In 3D modelling of subsurface processes, there is commonly a significant lack of hard data. To generalize the data to a 3D model, critical inferences must be made. The quality and accuracy of the model depend on not only the quality and quantity of data, but also how the inference is drawn and made. It is often said that 'garbage in, garbage out'. However, it should be noted that the 'data in' does not necessarily mean a good model will result; it can still result in 'garbage out' due to erroneous inference from the data to the model. Geostatistical methods provide tools for better inference from limited data in constructing a 3D reservoir model. These include incorporation of depositional interpretation using propensity analysis, variogram analysis, and the hierarchical modelling framework.

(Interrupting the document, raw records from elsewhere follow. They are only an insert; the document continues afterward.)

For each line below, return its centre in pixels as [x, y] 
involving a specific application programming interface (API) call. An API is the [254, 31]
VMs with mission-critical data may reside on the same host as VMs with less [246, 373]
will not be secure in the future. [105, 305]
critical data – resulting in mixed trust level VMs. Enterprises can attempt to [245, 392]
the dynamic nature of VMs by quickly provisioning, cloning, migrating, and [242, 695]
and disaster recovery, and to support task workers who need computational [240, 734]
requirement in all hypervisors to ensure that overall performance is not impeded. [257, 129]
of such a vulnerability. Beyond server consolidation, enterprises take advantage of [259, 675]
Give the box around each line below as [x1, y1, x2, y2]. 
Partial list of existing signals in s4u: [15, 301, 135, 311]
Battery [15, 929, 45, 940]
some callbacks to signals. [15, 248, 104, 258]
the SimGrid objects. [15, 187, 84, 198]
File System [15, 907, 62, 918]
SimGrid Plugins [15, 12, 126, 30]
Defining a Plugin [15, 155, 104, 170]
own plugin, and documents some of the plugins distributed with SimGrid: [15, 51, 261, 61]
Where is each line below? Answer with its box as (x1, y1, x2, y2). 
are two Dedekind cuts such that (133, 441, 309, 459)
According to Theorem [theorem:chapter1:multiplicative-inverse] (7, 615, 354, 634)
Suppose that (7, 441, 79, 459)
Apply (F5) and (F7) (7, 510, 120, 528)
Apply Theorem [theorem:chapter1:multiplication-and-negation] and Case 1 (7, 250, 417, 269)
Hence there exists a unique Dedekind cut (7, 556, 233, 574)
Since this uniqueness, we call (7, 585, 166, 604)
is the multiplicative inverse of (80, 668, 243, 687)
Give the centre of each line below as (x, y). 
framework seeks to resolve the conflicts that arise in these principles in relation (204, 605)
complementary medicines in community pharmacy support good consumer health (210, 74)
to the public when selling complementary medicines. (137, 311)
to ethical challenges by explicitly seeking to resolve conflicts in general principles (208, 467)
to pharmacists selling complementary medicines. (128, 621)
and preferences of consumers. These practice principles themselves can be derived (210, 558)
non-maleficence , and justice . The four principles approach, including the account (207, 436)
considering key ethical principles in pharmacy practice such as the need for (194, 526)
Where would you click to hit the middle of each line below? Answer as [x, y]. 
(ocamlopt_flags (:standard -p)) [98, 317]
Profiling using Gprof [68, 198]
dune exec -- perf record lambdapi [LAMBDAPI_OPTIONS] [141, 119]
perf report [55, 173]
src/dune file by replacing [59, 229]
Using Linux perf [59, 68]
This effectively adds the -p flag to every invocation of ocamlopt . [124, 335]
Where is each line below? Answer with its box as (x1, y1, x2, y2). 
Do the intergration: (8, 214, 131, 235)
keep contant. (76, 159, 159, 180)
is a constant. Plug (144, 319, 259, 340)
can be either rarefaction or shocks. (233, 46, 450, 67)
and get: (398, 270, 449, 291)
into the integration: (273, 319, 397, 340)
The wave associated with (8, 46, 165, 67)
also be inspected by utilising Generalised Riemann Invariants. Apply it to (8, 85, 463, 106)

Propensity analysis can help the transition from qualitative description to quantitative analysis, bridge the gap between the descriptive geology and quantitative modelling, and provides useful constraints to condition the facies model to be geologically realistic. Variogram analysis can help characterize the continuity of rock properties, including geological object size and anisotropy. A broad hierarchical modelling workflow is an efficient way of modelling multi-scale subsurface heterogeneities, from large-scale structural and stratigraphic heterogeneities, to intermediate-scale facies heterogeneities, to smaller-scale petrophysical properties. Furthermore, some discrete variables in one category of a broad hierarchical workflow, such as facies, can be hierarchically modelled with two or more levels of modelling by different methods. An example of combining object-based modeling and SIS was given in this paper.

Geostatistical models of discrete lithofacies variables are important because of their use in constraining porosity and permeability models. Collocated cosimulation is an effective way to model porosity-permeability relationship while honouring the known permeability data and constraining the permeability model to the previously generated porosity model.